_Exercise instructions:_ From the material below, give the number of lines that hold the string "Linux" and nothing further.

§ §

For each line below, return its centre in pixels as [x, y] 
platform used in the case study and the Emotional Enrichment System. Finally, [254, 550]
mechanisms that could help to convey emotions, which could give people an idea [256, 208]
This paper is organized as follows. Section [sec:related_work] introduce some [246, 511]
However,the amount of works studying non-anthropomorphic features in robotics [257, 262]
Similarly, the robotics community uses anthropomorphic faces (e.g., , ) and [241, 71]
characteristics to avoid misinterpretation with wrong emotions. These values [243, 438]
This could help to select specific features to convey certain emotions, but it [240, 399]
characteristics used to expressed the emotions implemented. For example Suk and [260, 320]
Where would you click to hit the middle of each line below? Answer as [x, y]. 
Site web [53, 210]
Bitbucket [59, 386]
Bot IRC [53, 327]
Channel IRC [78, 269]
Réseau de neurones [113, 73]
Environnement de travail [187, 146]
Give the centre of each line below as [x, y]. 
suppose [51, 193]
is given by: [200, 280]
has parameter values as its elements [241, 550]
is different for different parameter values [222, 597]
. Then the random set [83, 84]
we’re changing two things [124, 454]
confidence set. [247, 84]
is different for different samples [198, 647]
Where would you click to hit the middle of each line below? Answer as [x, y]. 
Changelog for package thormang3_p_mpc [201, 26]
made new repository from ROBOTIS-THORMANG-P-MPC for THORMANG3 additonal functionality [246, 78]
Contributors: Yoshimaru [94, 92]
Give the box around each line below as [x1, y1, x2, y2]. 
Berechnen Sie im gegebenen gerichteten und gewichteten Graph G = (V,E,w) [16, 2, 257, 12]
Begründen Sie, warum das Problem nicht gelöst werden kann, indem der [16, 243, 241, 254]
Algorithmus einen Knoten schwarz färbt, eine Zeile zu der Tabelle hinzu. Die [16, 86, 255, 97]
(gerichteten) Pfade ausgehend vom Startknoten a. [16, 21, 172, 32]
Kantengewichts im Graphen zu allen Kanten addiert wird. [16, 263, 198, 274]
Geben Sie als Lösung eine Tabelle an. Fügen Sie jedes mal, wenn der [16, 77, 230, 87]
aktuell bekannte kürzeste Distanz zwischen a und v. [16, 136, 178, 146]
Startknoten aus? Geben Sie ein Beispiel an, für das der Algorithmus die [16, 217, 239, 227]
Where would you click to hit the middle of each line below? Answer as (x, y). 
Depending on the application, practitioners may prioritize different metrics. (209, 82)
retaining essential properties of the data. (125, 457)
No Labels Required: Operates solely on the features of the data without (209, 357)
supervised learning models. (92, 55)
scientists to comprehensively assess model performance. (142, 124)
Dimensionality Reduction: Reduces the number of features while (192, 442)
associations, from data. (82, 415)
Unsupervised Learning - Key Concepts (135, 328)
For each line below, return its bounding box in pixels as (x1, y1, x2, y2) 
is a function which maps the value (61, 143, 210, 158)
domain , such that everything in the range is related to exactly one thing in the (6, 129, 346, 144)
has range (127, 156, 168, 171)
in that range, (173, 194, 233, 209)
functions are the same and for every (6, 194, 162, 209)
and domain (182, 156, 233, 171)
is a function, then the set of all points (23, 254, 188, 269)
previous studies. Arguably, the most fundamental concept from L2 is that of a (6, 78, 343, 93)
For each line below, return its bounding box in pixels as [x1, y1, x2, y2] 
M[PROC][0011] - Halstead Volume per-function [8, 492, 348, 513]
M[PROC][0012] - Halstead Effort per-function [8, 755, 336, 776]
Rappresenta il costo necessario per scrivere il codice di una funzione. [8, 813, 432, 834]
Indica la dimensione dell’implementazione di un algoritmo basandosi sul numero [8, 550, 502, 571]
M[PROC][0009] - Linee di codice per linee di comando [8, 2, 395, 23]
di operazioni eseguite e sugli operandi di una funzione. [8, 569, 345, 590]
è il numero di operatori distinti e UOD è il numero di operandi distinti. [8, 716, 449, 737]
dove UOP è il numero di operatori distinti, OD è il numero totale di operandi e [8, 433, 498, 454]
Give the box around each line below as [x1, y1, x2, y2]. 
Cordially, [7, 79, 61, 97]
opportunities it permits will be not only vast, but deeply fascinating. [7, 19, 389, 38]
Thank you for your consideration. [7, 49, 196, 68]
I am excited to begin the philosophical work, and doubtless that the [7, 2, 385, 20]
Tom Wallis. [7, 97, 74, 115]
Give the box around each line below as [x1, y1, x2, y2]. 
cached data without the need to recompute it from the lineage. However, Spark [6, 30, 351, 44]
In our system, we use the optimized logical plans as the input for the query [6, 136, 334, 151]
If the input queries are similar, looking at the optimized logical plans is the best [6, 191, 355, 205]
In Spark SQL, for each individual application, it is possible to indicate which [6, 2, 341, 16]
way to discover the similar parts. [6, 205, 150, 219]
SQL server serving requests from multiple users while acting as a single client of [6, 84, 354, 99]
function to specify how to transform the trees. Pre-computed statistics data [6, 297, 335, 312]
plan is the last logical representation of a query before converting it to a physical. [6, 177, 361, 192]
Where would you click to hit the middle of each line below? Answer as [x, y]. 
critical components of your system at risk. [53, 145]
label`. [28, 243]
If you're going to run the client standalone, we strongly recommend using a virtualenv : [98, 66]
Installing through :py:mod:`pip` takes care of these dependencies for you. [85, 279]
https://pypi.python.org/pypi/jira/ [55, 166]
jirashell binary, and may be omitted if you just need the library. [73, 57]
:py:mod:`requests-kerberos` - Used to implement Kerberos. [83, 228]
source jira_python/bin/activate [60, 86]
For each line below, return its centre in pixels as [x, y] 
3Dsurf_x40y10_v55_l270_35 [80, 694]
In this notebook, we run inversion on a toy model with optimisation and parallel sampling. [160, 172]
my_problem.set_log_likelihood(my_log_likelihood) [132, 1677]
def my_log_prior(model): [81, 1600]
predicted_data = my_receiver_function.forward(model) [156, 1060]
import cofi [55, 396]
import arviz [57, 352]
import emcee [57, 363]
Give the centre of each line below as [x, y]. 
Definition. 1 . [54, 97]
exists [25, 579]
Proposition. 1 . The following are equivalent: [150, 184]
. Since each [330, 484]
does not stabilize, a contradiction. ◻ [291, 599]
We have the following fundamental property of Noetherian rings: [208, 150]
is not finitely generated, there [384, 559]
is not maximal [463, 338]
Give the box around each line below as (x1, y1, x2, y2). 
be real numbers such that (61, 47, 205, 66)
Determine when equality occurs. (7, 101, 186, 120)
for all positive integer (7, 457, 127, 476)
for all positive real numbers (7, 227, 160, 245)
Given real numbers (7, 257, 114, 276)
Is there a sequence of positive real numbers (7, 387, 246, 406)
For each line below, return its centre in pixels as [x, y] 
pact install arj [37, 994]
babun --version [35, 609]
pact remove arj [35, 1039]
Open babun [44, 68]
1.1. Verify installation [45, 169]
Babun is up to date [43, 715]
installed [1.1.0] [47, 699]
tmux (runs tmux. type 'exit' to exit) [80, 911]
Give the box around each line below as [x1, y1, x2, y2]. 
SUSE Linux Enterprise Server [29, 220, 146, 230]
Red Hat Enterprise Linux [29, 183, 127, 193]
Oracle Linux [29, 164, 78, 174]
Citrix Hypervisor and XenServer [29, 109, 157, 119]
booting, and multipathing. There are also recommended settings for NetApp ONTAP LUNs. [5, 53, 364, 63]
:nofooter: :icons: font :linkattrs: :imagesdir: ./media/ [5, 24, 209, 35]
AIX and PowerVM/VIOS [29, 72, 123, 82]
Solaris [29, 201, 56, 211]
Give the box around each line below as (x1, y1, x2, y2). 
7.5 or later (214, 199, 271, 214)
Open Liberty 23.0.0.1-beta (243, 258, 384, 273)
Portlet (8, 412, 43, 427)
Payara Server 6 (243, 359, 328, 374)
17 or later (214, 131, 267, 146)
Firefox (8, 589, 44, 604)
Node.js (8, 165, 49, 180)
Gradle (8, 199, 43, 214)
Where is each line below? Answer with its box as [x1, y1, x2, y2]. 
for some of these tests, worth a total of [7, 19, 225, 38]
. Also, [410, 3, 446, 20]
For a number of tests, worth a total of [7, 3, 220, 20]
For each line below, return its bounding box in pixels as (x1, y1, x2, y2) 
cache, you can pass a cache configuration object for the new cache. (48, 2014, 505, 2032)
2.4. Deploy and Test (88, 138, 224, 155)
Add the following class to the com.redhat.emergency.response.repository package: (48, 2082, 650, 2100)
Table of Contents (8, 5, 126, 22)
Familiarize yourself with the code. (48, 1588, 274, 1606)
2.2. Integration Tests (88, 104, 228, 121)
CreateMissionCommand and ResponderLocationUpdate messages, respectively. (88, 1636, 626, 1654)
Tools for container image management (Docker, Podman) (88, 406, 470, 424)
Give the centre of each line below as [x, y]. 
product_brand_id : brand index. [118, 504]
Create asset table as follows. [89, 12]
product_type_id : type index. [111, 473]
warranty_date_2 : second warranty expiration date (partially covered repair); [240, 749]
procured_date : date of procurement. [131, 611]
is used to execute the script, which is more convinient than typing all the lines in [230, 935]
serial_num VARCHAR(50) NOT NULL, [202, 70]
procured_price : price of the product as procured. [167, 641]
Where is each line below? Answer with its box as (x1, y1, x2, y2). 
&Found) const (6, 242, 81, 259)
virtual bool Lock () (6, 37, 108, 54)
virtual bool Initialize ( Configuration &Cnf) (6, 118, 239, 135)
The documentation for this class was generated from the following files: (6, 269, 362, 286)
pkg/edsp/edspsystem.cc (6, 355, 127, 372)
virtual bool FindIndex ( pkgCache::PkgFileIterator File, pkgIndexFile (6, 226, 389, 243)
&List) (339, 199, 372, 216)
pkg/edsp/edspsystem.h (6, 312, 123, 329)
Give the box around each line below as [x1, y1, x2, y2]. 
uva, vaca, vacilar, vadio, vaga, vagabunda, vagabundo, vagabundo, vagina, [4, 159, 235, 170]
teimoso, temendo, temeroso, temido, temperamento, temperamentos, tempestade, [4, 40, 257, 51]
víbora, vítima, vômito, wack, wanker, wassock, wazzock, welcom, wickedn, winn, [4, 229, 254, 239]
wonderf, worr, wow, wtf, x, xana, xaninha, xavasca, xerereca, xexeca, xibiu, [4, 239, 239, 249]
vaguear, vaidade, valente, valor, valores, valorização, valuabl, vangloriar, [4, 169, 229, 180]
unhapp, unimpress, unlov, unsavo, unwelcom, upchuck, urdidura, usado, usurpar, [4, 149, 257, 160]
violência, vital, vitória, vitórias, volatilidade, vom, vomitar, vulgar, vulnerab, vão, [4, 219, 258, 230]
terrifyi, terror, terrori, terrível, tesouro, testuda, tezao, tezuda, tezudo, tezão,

§ §

_Output below:_ 3